# Bottom Bracket for SL4 BB30 frame



## vladt (Oct 4, 2010)

Hi All, 

Finally ordered my S-works SL4 BB30 frameset.
I believe the frame comes with Ceramic Bearings.

I am planning on running Specialized BB30 crankset. What bottom bracket do I need?
I can't seem to find one listed in specialized catalogue.

Cheers


----------



## Optimus (Jun 18, 2010)

You'll need the PF30. The ceramic bearings it comes with is the BB!

You do not need to buy another BB, it comes w/ a ceramic one, however after some riding you may want to get a set of stainless bearings.


----------



## roadworthy (Nov 11, 2011)

Congrats on your order vladt. What kind of timing are you hearing from Specialized for the frameset?
As to BB/bearings...what Optimus said.


----------



## RkFast (Dec 11, 2004)

Im hearing you can get any frameset now fairly quick, within a few weeks. Except race black, which has a Jan delivery date.


----------



## roadworthy (Nov 11, 2011)

RkFast said:


> Im hearing you can get any frameset now fairly quick, within a few weeks.

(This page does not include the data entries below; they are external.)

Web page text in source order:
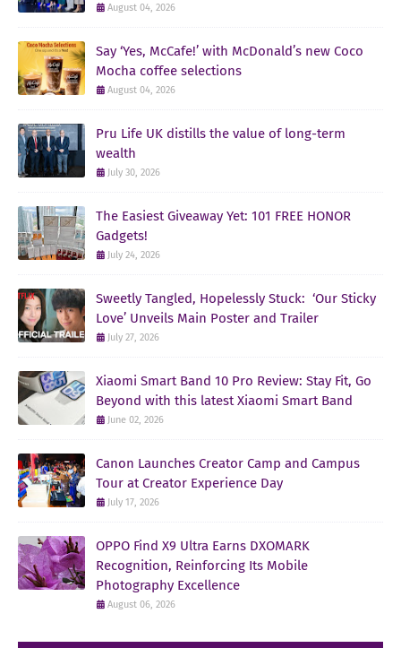
August 04, 2026
Say ‘Yes, McCafe!’ with McDonald’s new Coco
Mocha coffee selections
August 04, 2026
Pru Life UK distills the value of long-term
wealth
July 30, 2026
The Easiest Giveaway Yet: 101 FREE HONOR
Gadgets!
July 24, 2026
Sweetly Tangled, Hopelessly Stuck: ‘Our Sticky
Love’ Unveils Main Poster and Trailer
July 27, 2026
Xiaomi Smart Band 10 Pro Review: Stay Fit, Go
Beyond with this latest Xiaomi Smart Band
June 02, 2026
Canon Launches Creator Camp and Campus
Tour at Creator Experience Day
July 17, 2026
OPPO Find X9 Ultra Earns DXOMARK
Recognition, Reinforcing Its Mobile
Photography Excellence
August 06, 2026
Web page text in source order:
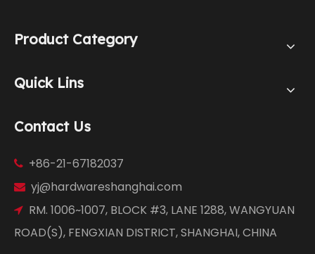
Product Category
Quick Lins
Contact Us
 +86-21-67182037
 yj@hardwareshanghai.com
 RM. 1006~1007, BLOCK #3, LANE 1288, WANGYUAN
ROAD(S), FENGXIAN DISTRICT, SHANGHAI, CHINA
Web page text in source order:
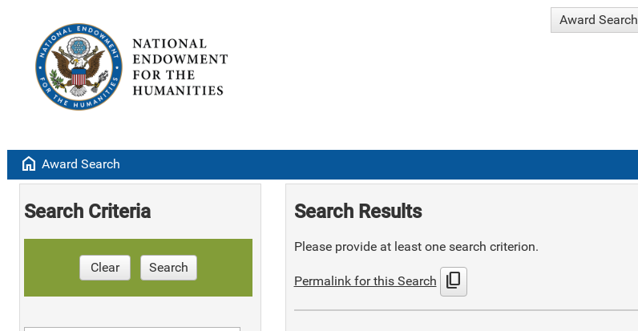
Award Search
home Award Search
Search Criteria
Clear Search
Search Results
Please provide at least one search criterion.
Permalink for this Search content_copy
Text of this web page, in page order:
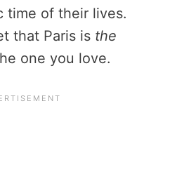
time of their lives.
that Paris is the
one you love.
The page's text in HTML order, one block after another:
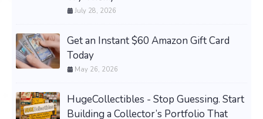
July 28, 2026
Get an Instant $60 Amazon Gift Card
Today
May 26, 2026
HugeCollectibles - Stop Guessing. Start
Building a Collector’s Portfolio That

Except race black, which has a Jan delivery date.


Is that true RK? I just ordered a Roubaix Pro frameset and my local bike shop who is a Specialized dealer can not commit to delivery timing...from now until March '12 Specialized is saying. I know another member has a Roubaix on order as well with no firm delivery timing commitment.


----------



## vladt (Oct 4, 2010)

Thanks for all the replies boys... Thanks Optimus for clarifying the BB config.
The frame is in (someone has reneged on their original order, otherwise the wait is 3 month) (Carbon/red) and I am in a process of getting all the Di2 "goodness" from various online stores. The LBS simply can't get any at the moment so I am "forced" to save money by buying online. 
Once all the bits are in, I'll take some pics of the build and post it here. 

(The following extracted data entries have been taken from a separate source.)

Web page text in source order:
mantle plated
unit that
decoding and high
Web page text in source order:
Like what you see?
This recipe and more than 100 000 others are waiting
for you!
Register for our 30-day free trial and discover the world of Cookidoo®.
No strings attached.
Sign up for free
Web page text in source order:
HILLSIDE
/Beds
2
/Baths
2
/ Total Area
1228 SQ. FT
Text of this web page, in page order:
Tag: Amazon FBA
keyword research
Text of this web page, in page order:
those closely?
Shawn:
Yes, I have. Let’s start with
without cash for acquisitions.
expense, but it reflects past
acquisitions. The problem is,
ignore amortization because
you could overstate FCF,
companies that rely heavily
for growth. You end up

Another problems I am having is related to availability of Specialized cranksets. Apparently matt black crank arms are due in March next year. 

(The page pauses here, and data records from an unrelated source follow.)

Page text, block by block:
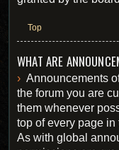
Top
WHAT ARE
Announcements
the forum you are
them whenever
top of every page in
As with global
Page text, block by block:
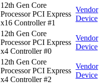
12th Gen Core
Processor PCI Express
x16 Controller #1
Vendor
Device
12th Gen Core
Processor PCI Express
x4 Controller #0
Vendor
Device
12th Gen Core
Processor PCI Express
x4 Controller #2
Vendor
Device
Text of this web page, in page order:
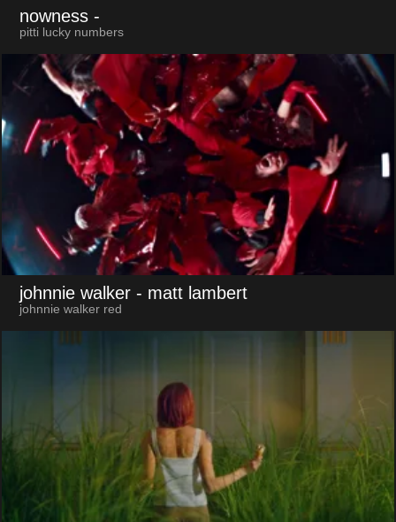
nowness -
pitti lucky numbers
johnnie walker - matt lambert
johnnie walker red
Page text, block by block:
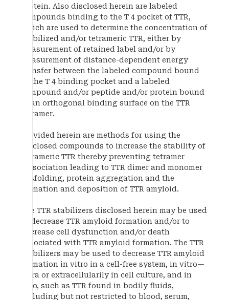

What crankset would you recommend guys?
I welcome any suggestions for the build...

Cheers
vladt


----------



## Optimus (Jun 18, 2010)

RkFast said:


> Im hearing you can get any frameset now fairly quick, within a few weeks. Except race black, which has a Jan delivery date.



I don't know where you're getting this info from, but from what I'm hearing this isn't the case. Seems like they have a very limited amount of certain sizes in stock.


----------



## Optimus (Jun 18, 2010)

If you're going Di2, go the whole route and get DA cranks!


----------



## vladt (Oct 4, 2010)

I thought about it, but I kind of want to use the BB30 that's already there. The DA cranks would require adapters right?

What's your take on Di2 Optimus?


----------



## Optimus (Jun 18, 2010)

Di2 rocks!!! I love the Di2 shifters, the way it looks and feels is second to none. However, the derailleurs are somewhat larger than I had hoped.

Yes, if you use DA cranks, you will need the adapters which come w/ the frame.


----------



## PJ352 (Dec 5, 2007)

vladt said:


> I thought about it, but I kind of want to use the BB30 that's already there. The DA cranks would require adapters right?


The DA cranks would require adapters (see below), but you'd still be utilizing the BB30 (6806) bearings.
Wheels Manufacturing - BB 30 Shims


----------